Provided records
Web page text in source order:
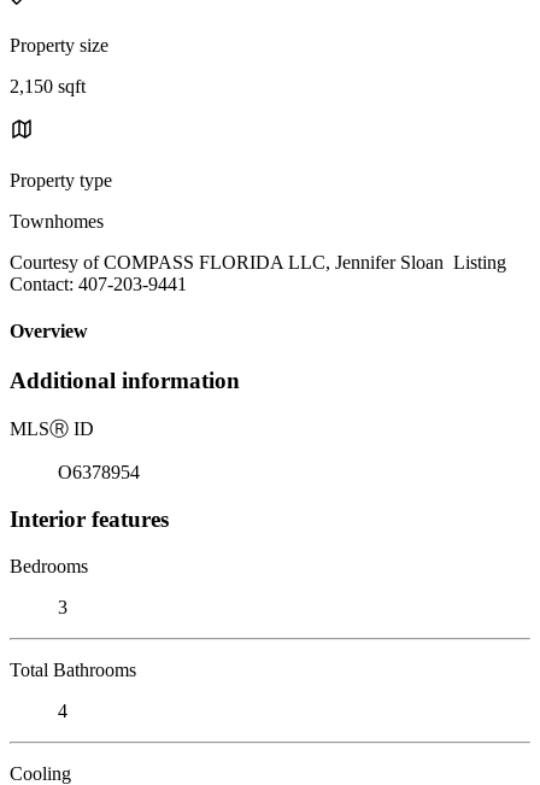
Property size
2,150 sqft
Property type
Townhomes
Courtesy of COMPASS FLORIDA LLC, Jennifer Sloan Listing
Contact: 407-203-9441
Overview
Additional information
MLSⓇ ID
O6378954
Interior features
Bedrooms
3
Total Bathrooms
4
Cooling
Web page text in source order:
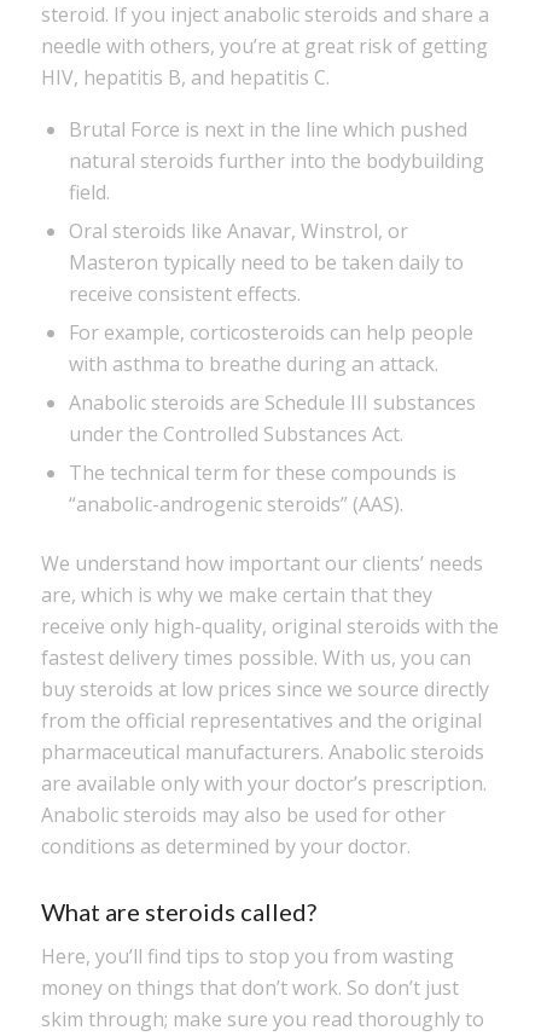
steroid. If you inject anabolic steroids and share a
needle with others, you’re at great risk of getting
HIV, hepatitis B, and hepatitis C.
Brutal Force is next in the line which pushed
natural steroids further into the bodybuilding
field.
Oral steroids like Anavar, Winstrol, or
Masteron typically need to be taken daily to
receive consistent effects.
For example, corticosteroids can help people
with asthma to breathe during an attack.
Anabolic steroids are Schedule III substances
under the Controlled Substances Act.
The technical term for these compounds is
“anabolic-androgenic steroids” (AAS).
We understand how important our clients’ needs
are, which is why we make certain that they
receive only high-quality, original steroids with the
fastest delivery times possible. With us, you can
buy steroids at low prices since we source directly
from the official representatives and the original
pharmaceutical manufacturers. Anabolic steroids
are available only with your doctor’s prescription.
Anabolic steroids may also be used for other
conditions as determined by your doctor.
What are steroids called?
Here, you’ll find tips to stop you from wasting
money on things that don’t work. So don’t just
skim through; make sure you read thoroughly to
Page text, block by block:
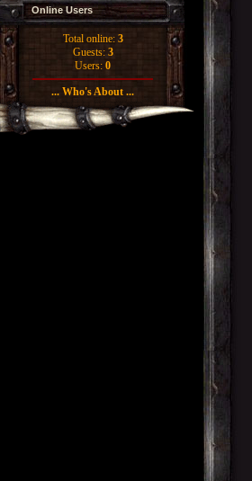
Online Users
Total online: 3
Guests: 3
Users: 0
... Who's About ...
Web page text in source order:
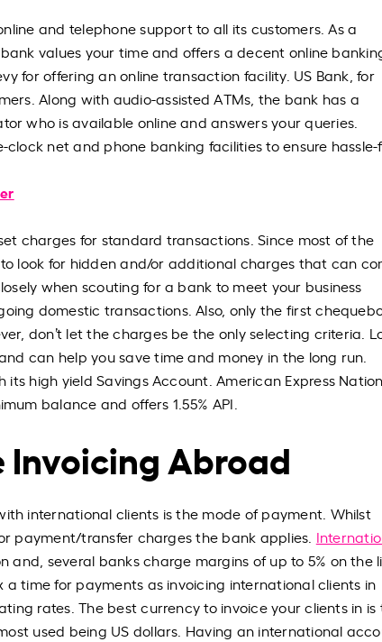
and telephone support to all its customers. As a
values your time and offers a decent online
for offering an online transaction facility. US Bank, for
Along with audio-assisted ATMs, the bank has a
who is available online and answers your queries.
clock net and phone banking facilities to ensure hassle-
charges for standard transactions. Since most of the
look for hidden and/or additional charges that can
when scouting for a bank to meet your business
domestic transactions. Also, only the first
don’t let the charges be the only selecting criteria.
can help you save time and money in the long run.
its high yield Savings Account. American Express
balance and offers 1.55% API.
Invoicing Abroad
international clients is the mode of payment. Whilst
payment/transfer charges the bank applies.
and, several banks charge margins of up to 5% on the
time for payments as invoicing international clients in
rates. The best currency to invoice your clients in is
used being US dollars. Having an international
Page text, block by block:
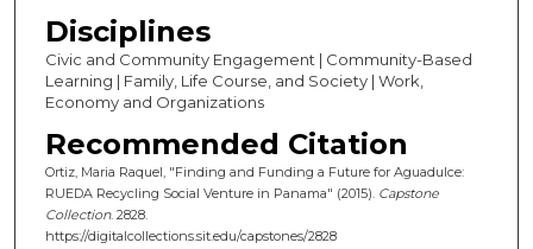
Disciplines
Civic and Community Engagement | Community-Based
Learning | Family, Life Course, and Society | Work,
Economy and Organizations
Recommended Citation
Ortiz, Maria Raquel, "Finding and Funding a Future for Aguadulce:
RUEDA Recycling Social Venture in Panama" (2015). Capstone
Collection. 2828.
https://digitalcollections.sit.edu/capstones/2828
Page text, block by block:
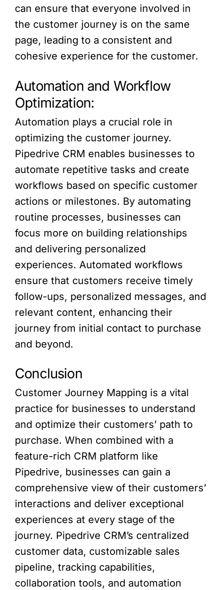
can ensure that everyone involved in
the customer journey is on the same
page, leading to a consistent and
cohesive experience for the customer.
Automation and Workflow
Optimization:
Automation plays a crucial role in
optimizing the customer journey.
Pipedrive CRM enables businesses to
automate repetitive tasks and create
workflows based on specific customer
actions or milestones. By automating
routine processes, businesses can
focus more on building relationships
and delivering personalized
experiences. Automated workflows
ensure that customers receive timely
follow-ups, personalized messages, and
relevant content, enhancing their
journey from initial contact to purchase
and beyond.
Conclusion
Customer Journey Mapping is a vital
practice for businesses to understand
and optimize their customers’ path to
purchase. When combined with a
feature-rich CRM platform like
Pipedrive, businesses can gain a
comprehensive view of their customers’
interactions and deliver exceptional
experiences at every stage of the
journey. Pipedrive CRM’s centralized
customer data, customizable sales
pipeline, tracking capabilities,
collaboration tools, and automation
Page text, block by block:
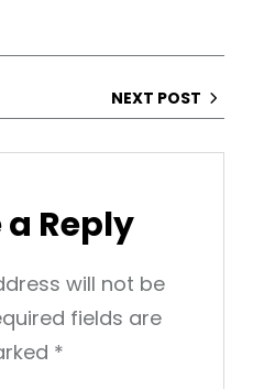
NEXT POST
a Reply
will not be
fields are
*
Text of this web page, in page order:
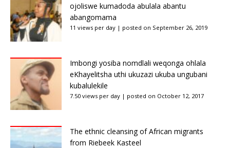
ojoliswe kumadoda abulala abantu
abangomama
11 views per day | posted on September 26, 2019
Imbongi yosiba nomdlali weqonga ohlala
eKhayelitsha uthi ukuzazi ukuba ungubani
kubalulekile
7.50 views per day | posted on October 12, 2017
The ethnic cleansing of African migrants
from Riebeek Kasteel
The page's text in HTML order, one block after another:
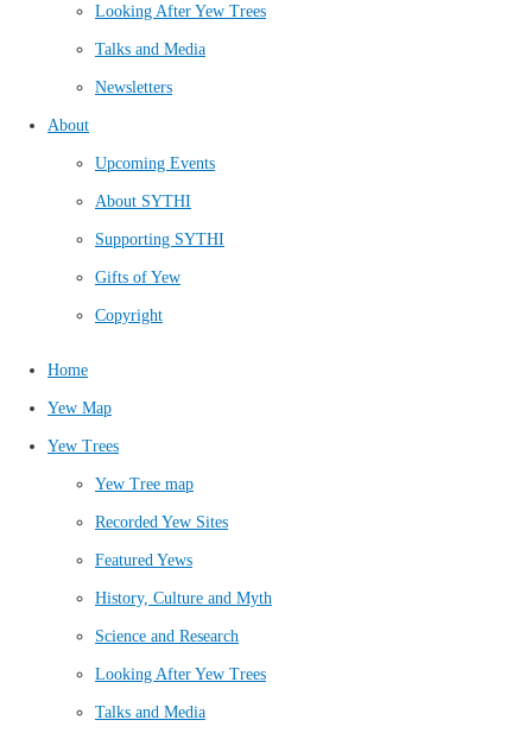
Looking After Yew Trees
Talks and Media
Newsletters
About
Upcoming Events
About SYTHI
Supporting SYTHI
Gifts of Yew
Copyright
Home
Yew Map
Yew Trees
Yew Tree map
Recorded Yew Sites
Featured Yews
History, Culture and Myth
Science and Research
Looking After Yew Trees
Talks and Media

Description of the task
Exclude all pictures and return precisely the lines from the one containing "The ethnic cleansing of African migrants" through the closing line of the data.

Answer to the exercise
The ethnic cleansing of African migrants
from Riebeek Kasteel
The page's text in HTML order, one block after another:
Looking After Yew Trees
Talks and Media
Newsletters
About
Upcoming Events
About SYTHI
Supporting SYTHI
Gifts of Yew
Copyright
Home
Yew Map
Yew Trees
Yew Tree map
Recorded Yew Sites
Featured Yews
History, Culture and Myth
Science and Research
Looking After Yew Trees
Talks and Media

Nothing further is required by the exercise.